Among the entries that follow, count the lines with the word "Commonwealth" and report the number by itself.
• • • •
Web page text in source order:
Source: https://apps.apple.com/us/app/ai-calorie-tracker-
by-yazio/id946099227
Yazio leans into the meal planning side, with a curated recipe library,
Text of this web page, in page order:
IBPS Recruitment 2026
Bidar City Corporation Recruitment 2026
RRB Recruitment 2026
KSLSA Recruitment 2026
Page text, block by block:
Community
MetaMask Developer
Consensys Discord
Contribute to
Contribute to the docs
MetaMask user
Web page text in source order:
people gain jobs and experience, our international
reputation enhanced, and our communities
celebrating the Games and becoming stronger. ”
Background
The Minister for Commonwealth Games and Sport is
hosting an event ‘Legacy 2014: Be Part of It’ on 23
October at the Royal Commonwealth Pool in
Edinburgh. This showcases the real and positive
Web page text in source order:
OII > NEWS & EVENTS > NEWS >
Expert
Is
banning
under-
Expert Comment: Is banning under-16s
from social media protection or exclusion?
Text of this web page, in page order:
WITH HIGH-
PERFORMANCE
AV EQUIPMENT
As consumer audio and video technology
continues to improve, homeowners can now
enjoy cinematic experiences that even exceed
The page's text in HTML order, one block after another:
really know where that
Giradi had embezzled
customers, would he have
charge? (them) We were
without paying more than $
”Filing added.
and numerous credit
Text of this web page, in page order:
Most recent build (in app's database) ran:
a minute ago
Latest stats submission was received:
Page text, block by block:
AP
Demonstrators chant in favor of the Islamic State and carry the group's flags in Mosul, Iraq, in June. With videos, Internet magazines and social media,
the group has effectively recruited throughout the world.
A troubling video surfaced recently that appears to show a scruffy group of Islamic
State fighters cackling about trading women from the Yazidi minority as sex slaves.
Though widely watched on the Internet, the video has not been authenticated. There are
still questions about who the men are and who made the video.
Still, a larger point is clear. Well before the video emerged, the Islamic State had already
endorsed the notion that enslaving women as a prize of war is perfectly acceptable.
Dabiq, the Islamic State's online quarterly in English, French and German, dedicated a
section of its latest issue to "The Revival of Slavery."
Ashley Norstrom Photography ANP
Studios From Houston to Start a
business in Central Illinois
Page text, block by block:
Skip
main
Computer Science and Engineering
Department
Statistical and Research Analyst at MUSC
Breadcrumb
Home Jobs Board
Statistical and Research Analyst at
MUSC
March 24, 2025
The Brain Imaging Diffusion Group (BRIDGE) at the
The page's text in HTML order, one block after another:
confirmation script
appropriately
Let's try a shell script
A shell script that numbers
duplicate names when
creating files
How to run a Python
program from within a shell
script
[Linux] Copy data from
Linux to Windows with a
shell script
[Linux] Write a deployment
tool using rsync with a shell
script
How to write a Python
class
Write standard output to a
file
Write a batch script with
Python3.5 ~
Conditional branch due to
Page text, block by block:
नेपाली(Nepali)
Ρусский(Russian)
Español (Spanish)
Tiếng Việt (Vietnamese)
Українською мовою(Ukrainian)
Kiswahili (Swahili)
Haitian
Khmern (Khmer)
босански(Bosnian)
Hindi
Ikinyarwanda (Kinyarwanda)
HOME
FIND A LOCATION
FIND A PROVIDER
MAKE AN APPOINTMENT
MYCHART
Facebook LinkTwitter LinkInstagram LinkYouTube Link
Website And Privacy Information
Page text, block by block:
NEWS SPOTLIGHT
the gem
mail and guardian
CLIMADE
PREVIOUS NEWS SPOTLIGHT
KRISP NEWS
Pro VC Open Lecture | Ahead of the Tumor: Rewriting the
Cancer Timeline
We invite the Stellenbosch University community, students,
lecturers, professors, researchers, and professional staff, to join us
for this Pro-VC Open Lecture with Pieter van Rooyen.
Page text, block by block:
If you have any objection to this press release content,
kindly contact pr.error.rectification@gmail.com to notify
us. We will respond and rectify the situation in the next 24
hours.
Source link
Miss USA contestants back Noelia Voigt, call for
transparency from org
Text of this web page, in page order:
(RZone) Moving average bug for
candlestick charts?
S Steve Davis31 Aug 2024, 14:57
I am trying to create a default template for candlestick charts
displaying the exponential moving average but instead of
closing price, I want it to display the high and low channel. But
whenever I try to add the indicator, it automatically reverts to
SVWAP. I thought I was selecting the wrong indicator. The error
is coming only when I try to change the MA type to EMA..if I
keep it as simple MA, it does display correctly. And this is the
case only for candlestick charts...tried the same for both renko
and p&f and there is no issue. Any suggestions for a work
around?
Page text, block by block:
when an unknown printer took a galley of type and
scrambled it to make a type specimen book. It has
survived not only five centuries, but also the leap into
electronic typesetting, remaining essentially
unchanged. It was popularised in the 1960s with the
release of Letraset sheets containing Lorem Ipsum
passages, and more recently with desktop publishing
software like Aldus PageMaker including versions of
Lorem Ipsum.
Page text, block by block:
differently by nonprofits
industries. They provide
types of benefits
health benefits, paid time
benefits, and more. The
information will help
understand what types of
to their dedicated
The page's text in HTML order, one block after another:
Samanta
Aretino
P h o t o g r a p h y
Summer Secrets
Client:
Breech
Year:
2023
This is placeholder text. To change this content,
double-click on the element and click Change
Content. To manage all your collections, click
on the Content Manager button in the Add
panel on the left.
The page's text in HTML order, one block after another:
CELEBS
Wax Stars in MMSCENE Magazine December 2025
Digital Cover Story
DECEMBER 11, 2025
• • • •
▸ **Task result**: 2